No more, child of God--your very sufferings on earth, so soon to be over, so small compared with your deservings, so short in duration compared with eternity, "shall work for you a far more exceeding and eternal weight of glory." Oh! surely this consideration will also help to increase your patience under suffering. Your glory is to superabound, as your afflictions have abounded. Your eternal refreshings will be measured out to you by the cup of trial you have drunk. God has beaten and hammered you only to make you a vessel unto honor. All sorrow and sighing shall then flee away, and everlasting joy be upon your head. Why then complain because God designs to make you very glorious? Does He injure you in thus rendering you fit for a higher and nobler place in heaven?
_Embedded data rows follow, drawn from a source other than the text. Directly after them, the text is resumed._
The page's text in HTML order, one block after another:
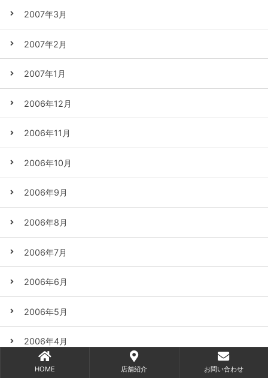
2007年3月
2007年2月
2007年1月
2006年12月
2006年11月
2006年10月
2006年9月
2006年8月
2006年7月
2006年6月
2006年5月
2006年4月
2006年3月
HOME 店舗紹介 お問い合わせ
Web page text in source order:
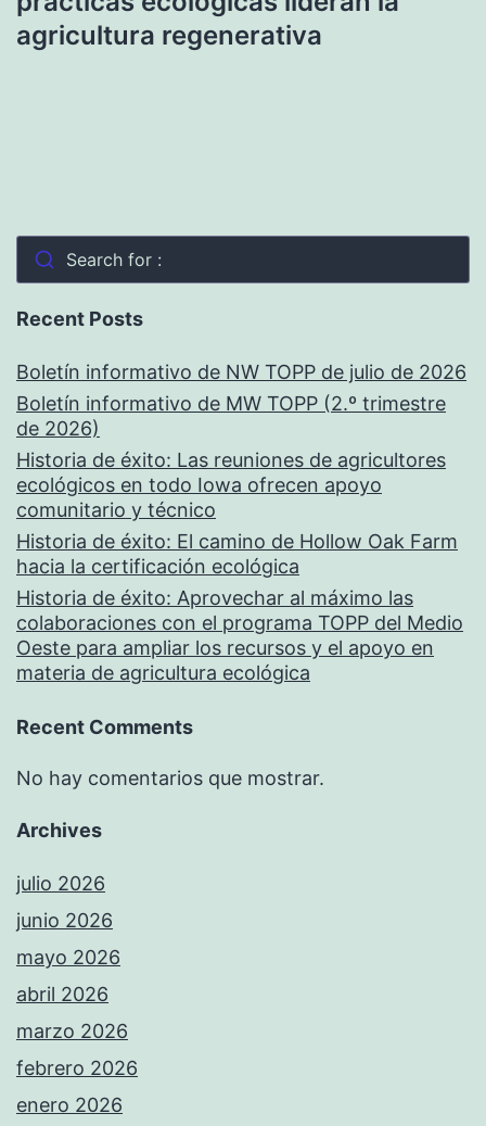
agricultura regenerativa
Search for :
Recent Posts
Boletín informativo de NW TOPP de julio de 2026
Boletín informativo de MW TOPP (2.º trimestre
de 2026)
Historia de éxito: Las reuniones de agricultores
ecológicos en todo Iowa ofrecen apoyo
comunitario y técnico
Historia de éxito: El camino de Hollow Oak Farm
hacia la certificación ecológica
Historia de éxito: Aprovechar al máximo las
colaboraciones con el programa TOPP del Medio
Oeste para ampliar los recursos y el apoyo en
materia de agricultura ecológica
Recent Comments
No hay comentarios que mostrar.
Archives
julio 2026
junio 2026
mayo 2026
abril 2026
marzo 2026
febrero 2026
enero 2026
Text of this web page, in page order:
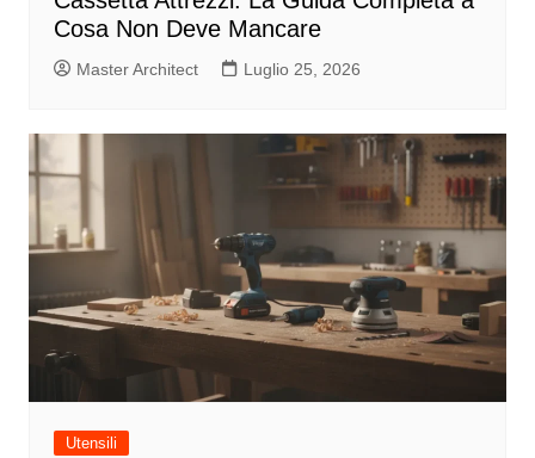
Cosa Non Deve Mancare
Master Architect Luglio 25, 2026
Utensili

Impatience and fretfulness can free you from no other weight but one, and that is "an exceeding and eternal weight of glory." Suffering may seem long and weary, and, for the present, grievous; yet it is but a little moment, a twinkling of an eye, compared with the everlasting inheritance of the saints in light, when the days of your mourning shall be ended.
Oh, fear not, trembling believer! Your Father knows the weight and duration of your sorrows and trials. He sees the end from the beginning, and the happy outcome out of all your afflictions which He has in store for you. Trust Him, submit to Him; no sorrow has been mingled in your cup, no thorn has been scattered on your path, no grief has oppressed your spirit, but what "is common to the whole family of God." The Shepherd is leading you by a circuitous path, but in the right way to His own blessed fold. Leave all to Him--to His faithfulness, His love, His power, His watchful, sleepless care. Let your song be--
"He has led me through the wilderness, A long and lonely way; He has soothed me with His tenderness, And fed me day by day. "Oh, better far the wilderness And desert way to me, If, wandering in its loneliness, I should be nearer Thee!"
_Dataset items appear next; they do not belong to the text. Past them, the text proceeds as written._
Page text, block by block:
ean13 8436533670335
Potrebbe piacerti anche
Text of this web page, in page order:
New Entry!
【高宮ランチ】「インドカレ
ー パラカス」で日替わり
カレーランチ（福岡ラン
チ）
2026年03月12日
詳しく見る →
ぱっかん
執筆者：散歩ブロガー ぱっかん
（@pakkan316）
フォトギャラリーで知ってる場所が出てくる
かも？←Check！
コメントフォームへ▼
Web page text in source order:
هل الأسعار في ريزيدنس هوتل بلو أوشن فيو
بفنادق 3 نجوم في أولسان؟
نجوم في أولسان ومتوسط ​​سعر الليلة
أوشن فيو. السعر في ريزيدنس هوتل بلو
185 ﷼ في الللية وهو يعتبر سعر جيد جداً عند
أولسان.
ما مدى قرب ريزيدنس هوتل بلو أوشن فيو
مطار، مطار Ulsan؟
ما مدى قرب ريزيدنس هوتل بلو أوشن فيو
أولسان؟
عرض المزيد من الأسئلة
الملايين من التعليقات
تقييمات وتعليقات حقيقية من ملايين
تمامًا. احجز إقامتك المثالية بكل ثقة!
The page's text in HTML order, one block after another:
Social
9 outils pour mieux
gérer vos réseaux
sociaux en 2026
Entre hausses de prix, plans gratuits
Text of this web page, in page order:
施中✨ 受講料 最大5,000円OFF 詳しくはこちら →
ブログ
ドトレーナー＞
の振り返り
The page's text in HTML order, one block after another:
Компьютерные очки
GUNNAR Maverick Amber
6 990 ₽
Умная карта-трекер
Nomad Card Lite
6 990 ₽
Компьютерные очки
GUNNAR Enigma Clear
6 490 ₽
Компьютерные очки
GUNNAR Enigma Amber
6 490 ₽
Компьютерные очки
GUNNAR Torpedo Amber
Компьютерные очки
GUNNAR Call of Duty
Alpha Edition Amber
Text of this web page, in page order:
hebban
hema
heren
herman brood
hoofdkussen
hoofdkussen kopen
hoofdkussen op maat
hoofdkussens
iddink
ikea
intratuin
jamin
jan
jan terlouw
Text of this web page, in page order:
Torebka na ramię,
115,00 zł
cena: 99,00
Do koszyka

As you advance, still trying more and more to submit to your Father's will, in every fresh trouble imploring fresh grace--in every onset of the evil heart to resist God's pleasure, crying to Him for help--your prayer will be answered. Mercies you do not dream of now will be strewn around your footsteps. Powers which until now have lain as sleeping shadows within you, will awake to life--powers of faith, of hope, of love, and of that perfect patience and submission which will enable you to lift your streaming eyes to heaven, and say, "Lord, I am Yours; do with me what You will--send me what You plead; only abide with me." Then let the shadows of evening fall--let your path be dark and desolate--let your burden be heavy, your cross painful--in the surrounding stillness you will hear voices cheering you onward, voices from the everlasting hills, and the sound as of the waving of angels' wings around you.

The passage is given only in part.